ARRA Fact Sheet: St. George Staten Island Ferry
Project: NYC Department of Transportation St. George Staten Island Ferry Terminal Bus Ramps project
City: Staten Island
State: New York
ARRA Award Amount: $175 Million
Program: Urbanized Area Formula
The NYC Department of Transportation (NYCDOT) is using its ARRA formula funds to rehabilitate eight vehicular bridges, one pedestrian bridge and one parking field which provide commuter access to the Staten Island Ferry Terminal. The bridges support pedestrian traffic, MTA bus routes and stations, drop off and pick up taxi service, and other passenger vehicle traffic such as commuter vans. In addition, NYCDOT will repair and replace deck surfaces, rehabilitate and replace deteriorated structural steel, repair and clean concrete substructure, and paint all exposed structural steel. The vehicular bridge adjacent to the Richmond County Bank Stadium (North Ramp) will be demolished and reconstructed on a more efficient alignment in order to alleviate traffic congestion at the intersection of Richmond Terrace and Wall Street. NYCDOT will also replace existing bridge lighting and drainage systems, including new underground pipes to the existing outfall locations; install a pigeon deterrent system; resurface the North Municipal Parking Field; and install architectural enhancements to the bus canopies and pedestrian breezeway.

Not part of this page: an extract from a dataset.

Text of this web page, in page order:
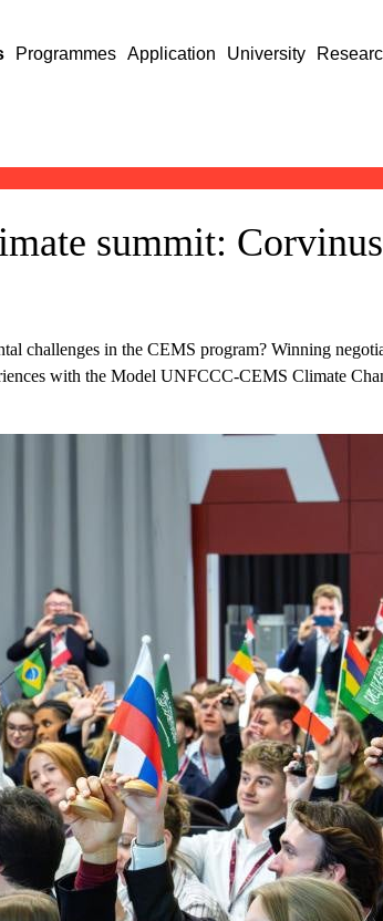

As a result of the ARRA funding, approximately 20 jobs were created and staff were retained which includes CADD Techs, Structural Engineers, Transportation Engineer, Document Control Administrator, Civil Engineer, Administrative Assistant, Project Managers, Construction Supervisor, Project Accountant, Regional Manager, Safety Officer, Field Engineers, Operators, Laborers, and Surveyors.
The rehabilitation of the St. George Ferry Ramps shall restore and preserve the structural integrity of these bridges for another 25 years while completing the makeover of this vital transportation hub. This hub provides a direct connection for 60,000 riders on a daily basis to and from Manhattan. This project likely would never have happened within the current timeframe without ARRA funding.